During his American travels, Neutra gathered ideas about the country's
culture and architecture for two major worksa book called Wie
Baut Amerika? (How America Builds) and a utopian project
known as Rush City Reformed. The book included illustrations of Wright's
concrete houses in Southern California and, like Le Corbusier's famous
juxtapositions of ocean liners and buildings, modern architecture adjacent
to Pueblo Indian structures. A featured house by Schindler for a Mr.
Lloyd in La Jolla resembled the residences Neutra would design for the
Park Service in the Painted Desert. But Neutra was clearly most interested
in the construction and engineering of Palmer House, a Chicago skyscraper.
This mixture of contemporary and historical influences, in combination
with his commitment to improving the environment through better design,
lay at the core of Neutra's belief in a new architecture. [15]

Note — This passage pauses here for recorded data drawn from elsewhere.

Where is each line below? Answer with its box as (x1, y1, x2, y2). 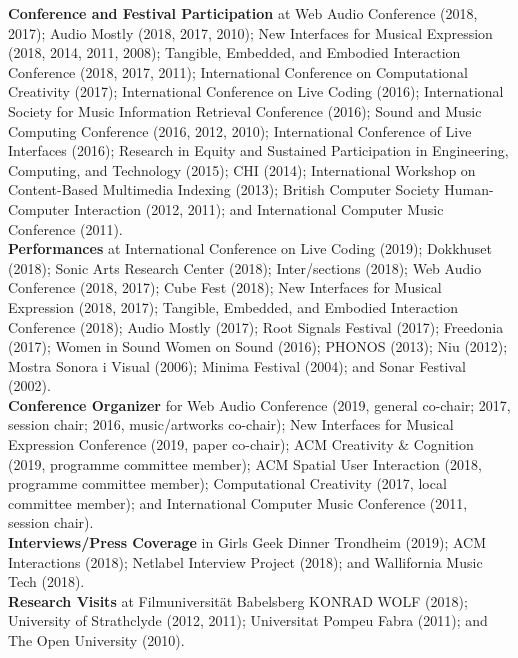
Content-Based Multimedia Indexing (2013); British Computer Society (8, 179, 440, 200)
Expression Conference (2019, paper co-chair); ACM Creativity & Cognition (8, 434, 474, 455)
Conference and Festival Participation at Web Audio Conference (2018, (8, 3, 478, 23)
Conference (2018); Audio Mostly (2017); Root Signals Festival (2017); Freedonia (8, 316, 504, 337)
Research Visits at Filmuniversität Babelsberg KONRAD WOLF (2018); (8, 590, 468, 611)
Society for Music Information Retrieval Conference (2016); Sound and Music (8, 100, 482, 121)
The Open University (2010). (8, 630, 185, 650)
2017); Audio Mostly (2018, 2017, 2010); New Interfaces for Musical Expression (8, 22, 493, 43)
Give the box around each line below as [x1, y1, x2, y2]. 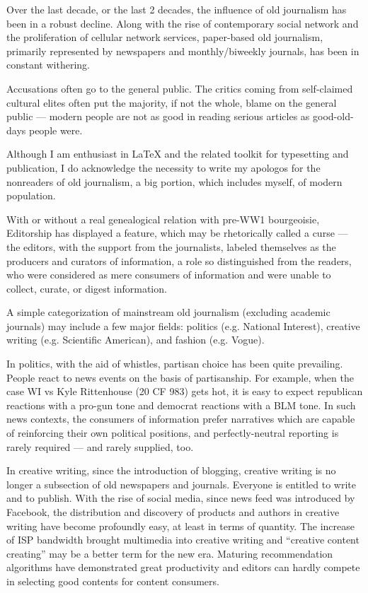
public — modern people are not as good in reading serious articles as [6, 109, 310, 124]
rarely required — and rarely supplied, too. [6, 439, 194, 454]
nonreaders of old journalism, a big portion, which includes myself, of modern [6, 174, 343, 189]
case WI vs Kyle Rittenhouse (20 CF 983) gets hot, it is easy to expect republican [6, 384, 363, 399]
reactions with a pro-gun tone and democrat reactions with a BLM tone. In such [6, 397, 356, 412]
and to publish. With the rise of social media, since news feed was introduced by [6, 491, 355, 505]
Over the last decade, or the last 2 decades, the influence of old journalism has [6, 2, 347, 16]
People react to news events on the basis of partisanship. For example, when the [6, 370, 354, 384]
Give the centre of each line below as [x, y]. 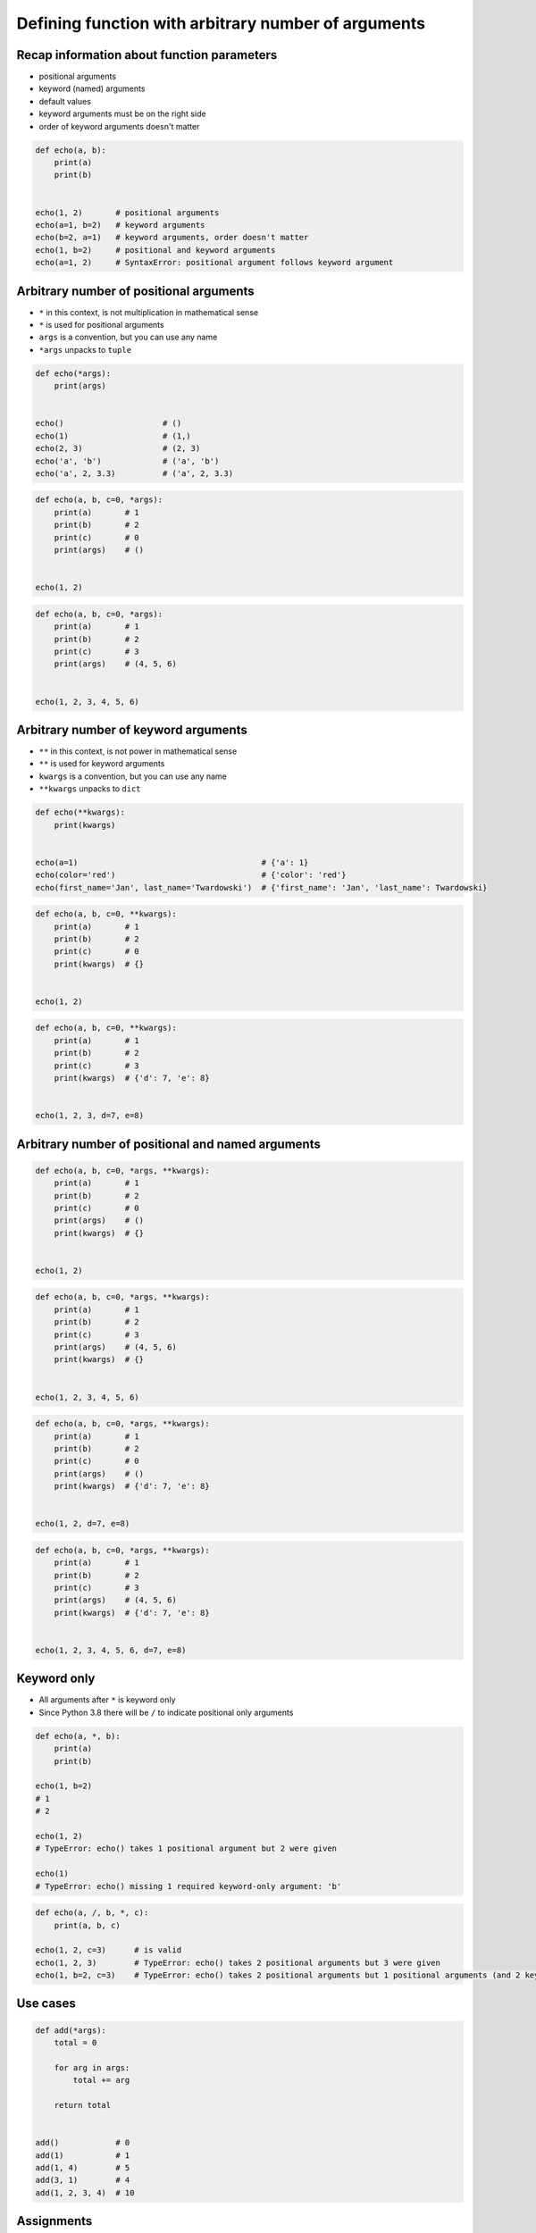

In his idealistic Rush City drawings, some of which illustrated the
book, Neutra tried to purify the urban experience by designing his futuristic
American city around the automobile, an endless grid of buildings and
freeways carefully engineered for high-speed travel. Rush City was a
modern metropolis without either the problems of gridlock or responsibility
of historic preservation. As biographer Thomas S. Hines has observed,
Rush City combined traditional European planning with Chicago School
skyscrapers and the Hollywood drive-in. Although Neutra's urban utopia
was never intended to be built, aspects of the project appeared in his
subsequent designs for schools, community buildings, and urban planning
projects. If he contradicted the rigid organization of Rush City in
later work, many of Neutra's ideas about social life can be traced to
this early project.
Neutra quickly made his reputation in the rapidly growing city of Los
Angeles, an ideal place for experimentation. Here, he found clients
eager to live in houses without nostalgic or historical associations.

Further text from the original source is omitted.